In the following letter we will address the concerns raised. Paragraphs taken from the retraction request are marked in blue.
“the process described in this publication bears no relationship to the TruQuant protocol as published”
The reader is correct, we did not follow the protocol slavishly but used a strategy adapted to the special requirements of urine samples. We basically used the kit as source for a complex stable isotope labelled internal standard. In retrospect we realize that we should have stated more clearly that we, for good reasons, did not intent to employ the full workflow. Nevertheless, all steps are detailed in the experimental section and every deviation was a compromise we deemed acceptable to achieve a practical usage of the kit in our workflow and test its ability to be incorporated in the analysis of patients’ urine specimens.
Point 1
“All of the dilutions are different both from one another and the published protocol.”
“The LTRS (Long Term Reference Standard) is diluted to half (0.5X) of the concentration required by the protocol.”
This is a deviation from the protocol, but we only used the LTRS to identify IROA peak pairs. The number of pairs detected will of course go down with a lower LTRS concentration, but in the protocol published on the Sigma website, an injection volume of 3 or even 2 µL is recommended for the protocol in positive mode. Injecting 5 µL of 0.5X LTRS (i.e., 2.5 µL 1.0X LTRS) falls within this range.

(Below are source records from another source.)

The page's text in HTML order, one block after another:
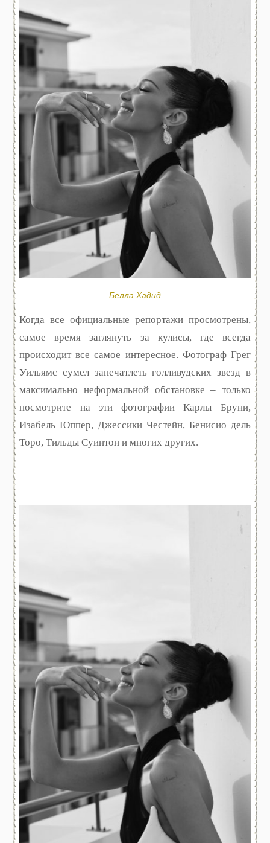
Белла Хадид
Когда все официальные репортажи просмотрены,
самое время заглянуть за кулисы, где всегда
происходит все самое интересное. Фотограф Грег
Уильямс сумел запечатлеть голливудских звезд в
максимально неформальной обстановке – только
посмотрите на эти фотографии Карлы Бруни,
Изабель Юппер, Джессики Честейн, Бенисио дель
Торо, Тильды Суинтон и многих других.
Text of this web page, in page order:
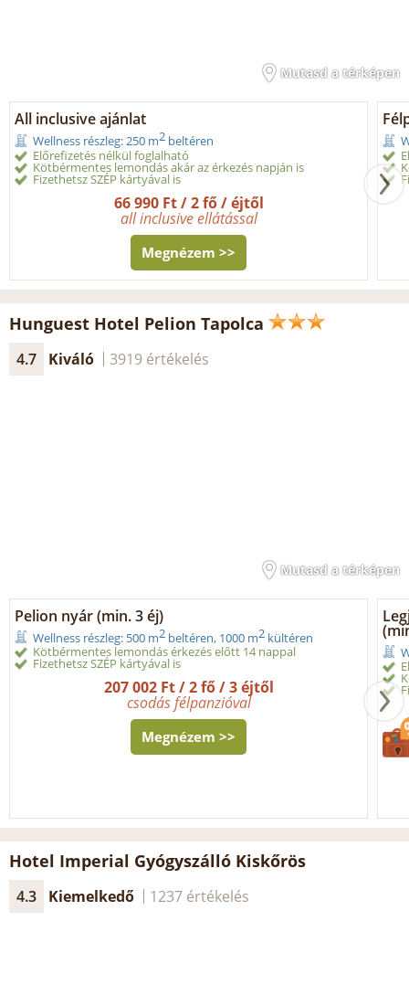
Mutasd a térképen
All inclusive ajánlat
Wellness részleg: 250 m2 beltéren
Előrefizetés nélkül foglalható
Kötbérmentes lemondás akár az érkezés napján is
Fizethetsz SZÉP kártyával is
66 990 Ft / 2 fő / éjtől
all inclusive ellátással
Megnézem >>
Hunguest Hotel Pelion Tapolca
4.7 Kiváló 3919 értékelés
Mutasd a térképen
Pelion nyár (min. 3 éj)
Wellness részleg: 500 m2 beltéren, 1000 m2 kültéren
Kötbérmentes lemondás érkezés előtt 14 nappal
Fizethetsz SZÉP kártyával is
207 002 Ft / 2 fő / 3 éjtől
csodás félpanzióval
Megnézem >>
Hotel Imperial Gyógyszálló Kiskőrös
4.3 Kiemelkedő 1237 értékelés
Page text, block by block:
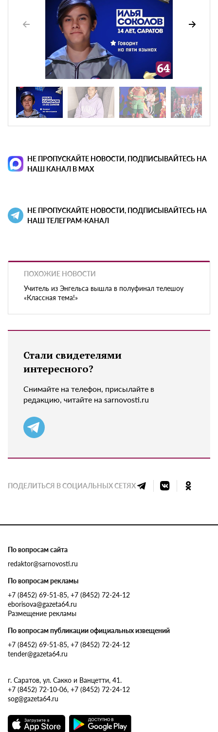
НЕ ПРОПУСКАЙТЕ НОВОСТИ, ПОДПИСЫВАЙТЕСЬ НА
НАШ КАНАЛ В MAX
НЕ ПРОПУСКАЙТЕ НОВОСТИ, ПОДПИСЫВАЙТЕСЬ НА
НАШ ТЕЛЕГРАМ-КАНАЛ
ПОХОЖИЕ НОВОСТИ
Учитель из Энгельса вышла в полуфинал телешоу
«Классная тема!»
Стали свидетелями
интересного?
Снимайте на телефон, присылайте в
редакцию, читайте на sarnovosti.ru
ПОДЕЛИТЬСЯ В СОЦИАЛЬНЫХ СЕТЯХ
По вопросам сайта
redaktor@sarnovosti.ru
По вопросам рекламы
+7 (8452) 69-51-85, +7 (8452) 72-24-12
eborisova@gazeta64.ru
Размещение рекламы
По вопросам публикации официальных извещений
+7 (8452) 69-51-85, +7 (8452) 72-24-12
tender@gazeta64.ru
г. Саратов, ул. Сакко и Ванцетти, 41.
+7 (8452) 72-10-06, +7 (8452) 72-24-12
sog@gazeta64.ru
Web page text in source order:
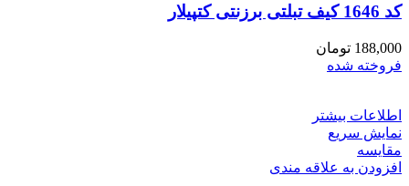
کد 1646 کیف تبلتی برزنتی کتپیلار
188,000 تومان
فروخته شده
اطلاعات بیشتر
نمایش سریع
مقايسه
افزودن به علاقه مندی
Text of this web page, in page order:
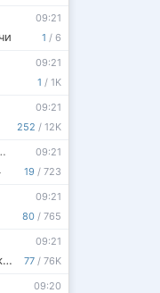
1 / 6
09:21
1 / 1K
09:21
252 / 12K
09:21
19 / 723
09:21Александрова
80 / 765
09:21
77 / 76K
09:21
Косплей Сергея Юркина. Сакура-ян. (Часть вторая)
09:20
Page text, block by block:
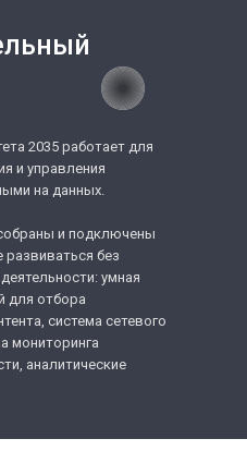
2035 работает для
и управления
на данных.
и подключены
без
умная
для отбора
система сетевого
мониторинга
аналитические
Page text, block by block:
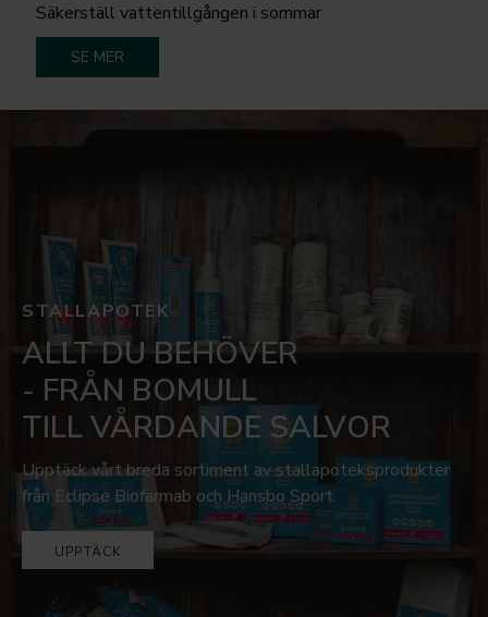
Säkerställ vattentillgången i sommar
SE MER
STALLAPOTEK
ALLT DU BEHÖVER
- FRÅN BOMULL
TILL VÅRDANDE SALVOR
Upptäck vårt breda sortiment av stallapoteksprodukter
från Eclipse Biofarmab och Hansbo Sport.
UPPTÄCK
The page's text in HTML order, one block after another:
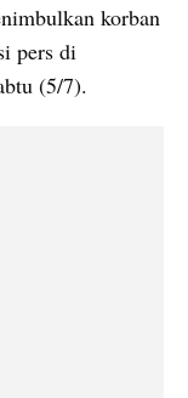
korban
pers di
(5/7).
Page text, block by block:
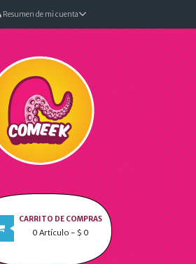
Resumen de mi cuenta
CARRITO DE COMPRAS
0 Artículo - $ 0
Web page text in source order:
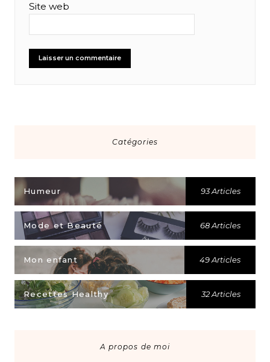
Site web
Catégories
Humeur 93 Articles
Mode et Beauté 68 Articles
Mon enfant 49 Articles
Recettes Healthy 32 Articles
A propos de moi
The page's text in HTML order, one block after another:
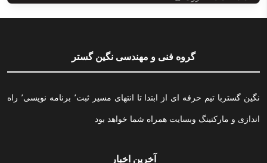
گروه فنی و مهندسی نگین گستر
نگین گستربا تیم حرفه ای از ابتدا تا انتهای مسیر ثبت٬ برنامه نویسی٬ راه
اندازی و مارکتینگ وبسایت همراه شما خواهد بود
آخرین اخبار
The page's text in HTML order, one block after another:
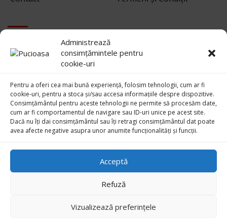
Administrează
consimțămintele pentru
cookie-uri
Pentru a oferi cea mai bună experiență, folosim tehnologii, cum ar fi
cookie-uri, pentru a stoca și/sau accesa informațiile despre dispozitive.
Consimțământul pentru aceste tehnologii ne permite să procesăm date,
cum ar fi comportamentul de navigare sau ID-uri unice pe acest site.
Dacă nu îți dai consimțământul sau îți retragi consimțământul dat poate
avea afecte negative asupra unor anumite funcționalități și funcții.
Acceptă
Refuză
Vizualizează preferințele
EXTRA
Termeni si conditii
Confidentialitate
Politică cookie-uri (UE
Copyright © 2026 Centrul European Pucioasa al Orașului Pucioasa.
Developed by
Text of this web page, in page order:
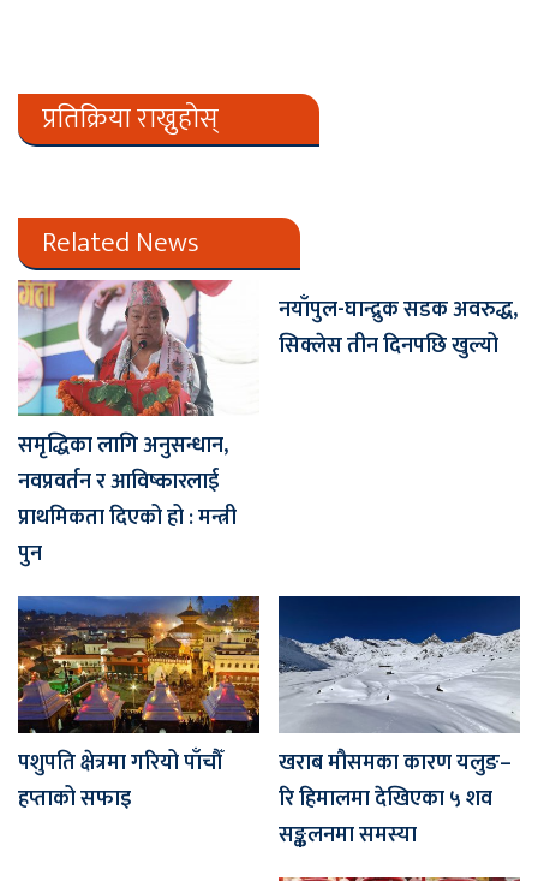
प्रतिक्रिया राख्नुहोस्
Related News
समृद्धिका लागि अनुसन्धान,
नवप्रवर्तन र आविष्कारलाई
प्राथमिकता दिएको हो : मन्त्री
पुन
नयाँपुल-घान्द्रुक सडक अवरुद्ध,
सिक्लेस तीन दिनपछि खुल्यो
पशुपति क्षेत्रमा गरियो पाँचौँ
हप्ताको सफाइ
खराब मौसमका कारण यलुङ–
रि हिमालमा देखिएका ५ शव
सङ्कलनमा समस्या
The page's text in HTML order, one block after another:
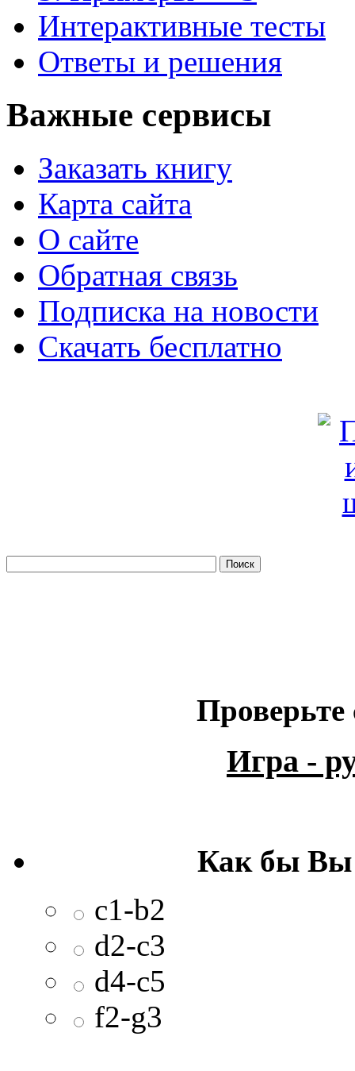
Интерактивные тесты
Ответы и решения
Важные сервисы
Заказать книгу
Карта сайта
О сайте
Обратная связь
Подписка на новости
Скачать бесплатно
Проверьте
Игра -
Как бы Вы
c1-b2
d2-c3
d4-c5
f2-g3
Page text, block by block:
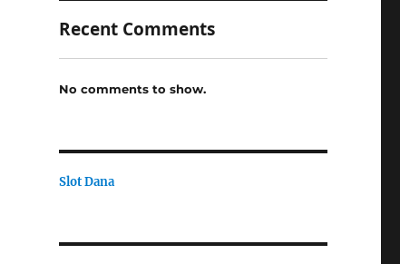
Recent Comments
No comments to show.
Slot Dana
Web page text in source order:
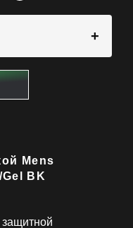
+
Mens
BK
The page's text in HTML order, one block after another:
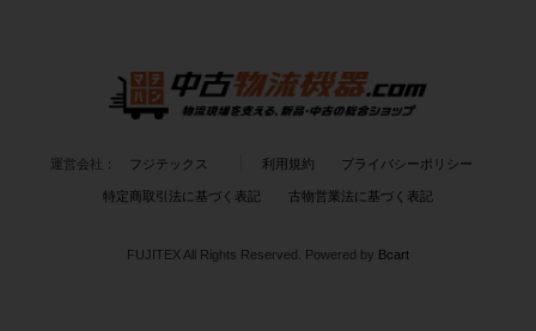
運営会社： フジテックス 利用規約 プライバシーポリシー
特定商取引法に基づく表記 古物営業法に基づく表記
FUJITEX All Rights Reserved. Powered by Bcart
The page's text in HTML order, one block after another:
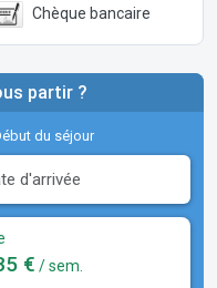
Chèque bancaire
partir ?
du séjour
€ / sem.
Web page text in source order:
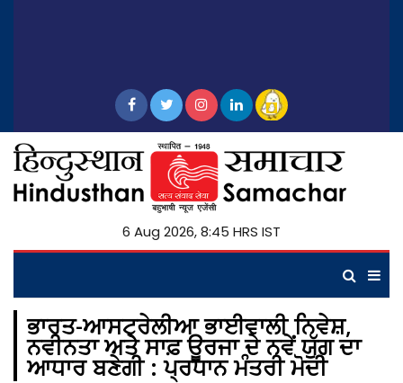
6 Aug 2026, 8:45 HRS IST
ਭਾਰਤ-ਆਸਟ੍ਰੇਲੀਆ ਭਾਈਵਾਲੀ ਨਿਵੇਸ਼,
ਨਵੀਨਤਾ ਅਤੇ ਸਾਫ਼ ਊਰਜਾ ਦੇ ਨਵੇਂ ਯੁੱਗ ਦਾ
ਆਧਾਰ ਬਣੇਗੀ : ਪ੍ਰਧਾਨ ਮੰਤਰੀ ਮੋਦੀ
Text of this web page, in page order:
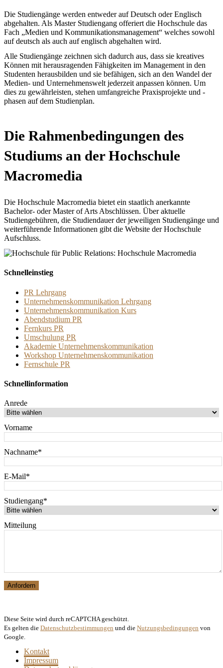
Die Studiengänge werden entweder auf Deutsch oder Englisch
abgehalten. Als Master Studiengang offeriert die Hochschule das
Fach „Medien und Kommunikationsmanagement“ welches sowohl
auf deutsch als auch auf englisch abgehalten wird.
Alle Studiengänge zeichnen sich dadurch aus, dass sie kreatives
Können mit herausragenden Fähigkeiten im Management in den
Studenten herausbilden und sie befähigen, sich an den Wandel der
Medien- und Unternehmenswelt jederzeit anpassen können. Um
dies zu gewährleisten, stehen umfangreiche Praxisprojekte und -
phasen auf dem Studienplan.
Die Rahmenbedingungen des
Studiums an der Hochschule
Macromedia
Die Hochschule Macromedia bietet ein staatlich anerkannte
Bachelor- oder Master of Arts Abschlüssen. Über aktuelle
Studiengebühren, die Studiendauer der jeweiligen Studiengänge und
weiterführende Informationen gibt die Website der Hochschule
Aufschluss.
Schnelleinstieg
PR Lehrgang
Unternehmenskommunikation Lehrgang
Unternehmenskommunikation Kurs
Abendstudium PR
Fernkurs PR
Umschulung PR
Akademie Unternehmenskommunikation
Workshop Unternehmenskommunikation
Fernschule PR
Schnellinformation
Anrede
Vorname
Nachname*
E-Mail*
Studiengang*
Mitteilung
Diese Seite wird durch reCAPTCHA geschützt.
Es gelten die Datenschutzbestimmungen und die Nutzungsbedingungen von
Google.
Kontakt
Impressum
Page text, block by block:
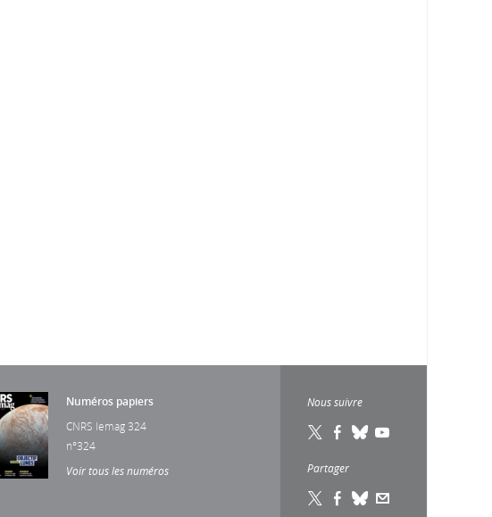
Numéros papiers
CNRS lemag 324
n°324
Voir tous les numéros
Nous suivre
Partager
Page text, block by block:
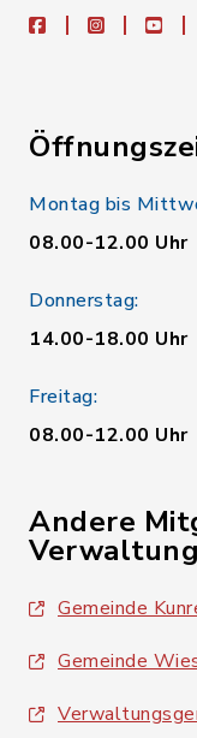
facebookinstagram
Montag bis
08.00-12.00 Uhr
Donnerstag:
14.00-18.00 Uhr
Freitag:
08.00-12.00 Uhr
Andere
Gemeinde
Gemeinde
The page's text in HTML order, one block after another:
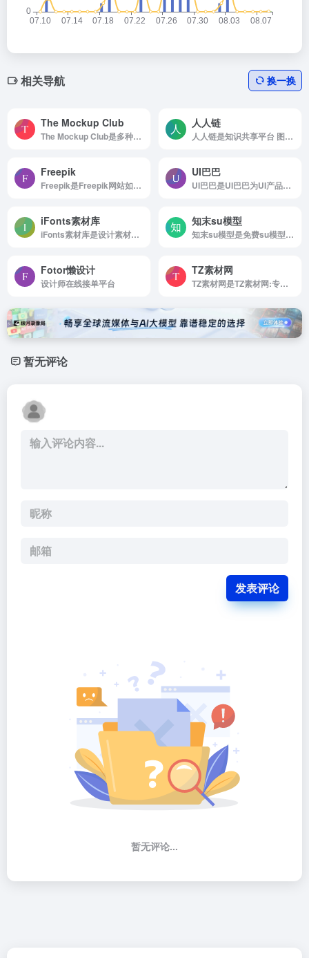
相关导航 换一换
The Mockup Club
The Mockup Club是多种软件格式免费样机
人人链
人人链是知识共享平台 图片素材 设计...
Freepik
Freepik是Freepik网站如何使用 浏览...
UI巴巴
UI巴巴是UI巴巴为UI产品设计师提供优秀手机UI界面设计欣赏。
iFonts素材库
iFonts素材库是设计素材免费下载可商用
知末su模型
知末su模型是免费su模型下载网站有哪些?知...
Fotor懒设计
设计师在线接单平台
TZ素材网
TZ素材网是TZ素材网:专注收集精品室内设计资料、提供高品质的素材资料下载交流平台、打造顶级设计资源下载中心。
暂无评论
发表评论
暂无评论...
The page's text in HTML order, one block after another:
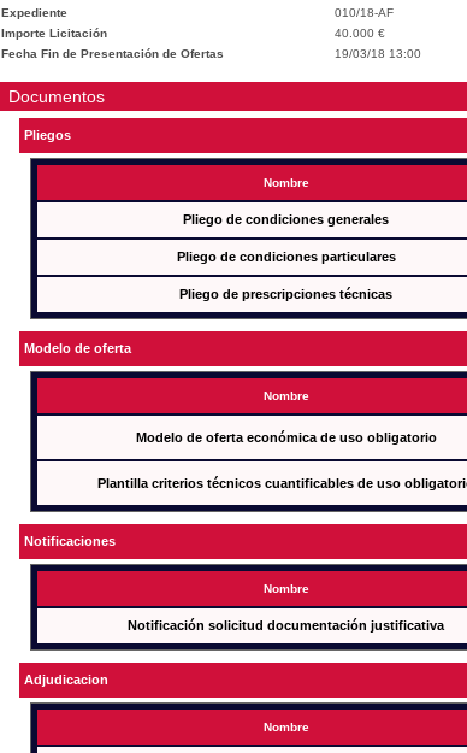
Expediente
010/18-AF
Importe Licitación
40.000 €
Fecha Fin de Presentación de Ofertas
19/03/18 13:00
Documentos
Pliegos
Nombre
Pliego de condiciones generales
Pliego de condiciones particulares
Pliego de prescripciones técnicas
Modelo de oferta
Nombre
Modelo de oferta económica de uso obligatorio
Plantilla criterios técnicos cuantificables de uso
Notificaciones
Nombre
Notificación solicitud documentación justificativa
Adjudicacion
Nombre
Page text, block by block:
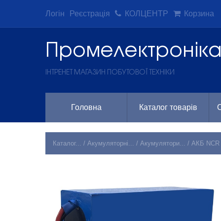
Логін Реєстрація КОЛЦЕНТР Корзина
Промeлектроніка
ІНТРЕНЕТ МАГАЗИН ПОБУТОВОЇ ТЕХНІКИ
Головна Каталог товарів
Каталог... / Акумуляторні... / Акумулятори... / АКБ NCR
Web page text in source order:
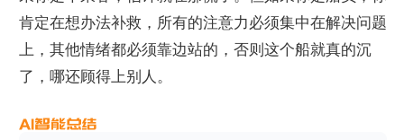
肯定在想办法补救，所有的注意力必须集中在解决问题
上，其他情绪都必须靠边站的，否则这个船就真的沉
了，哪还顾得上别人。
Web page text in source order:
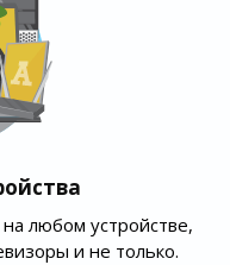
любом устройстве,
и не только.
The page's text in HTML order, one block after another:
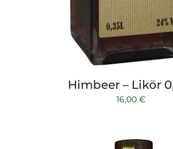
Himbeer – Likör
16,00 €

Please note: Multiple times, the reader points out that the injection volume is not given. This is not correct. In the experimental section 4.3, we clearly state “Sample volumes of 5 μL were injected.” (A sample is every vial in the autosampler of the LC system.)
The number of detected peak pairs is also influenced by the LC conditions (stationary phase, gradient, etc.) and of course the mass spectrometer in use.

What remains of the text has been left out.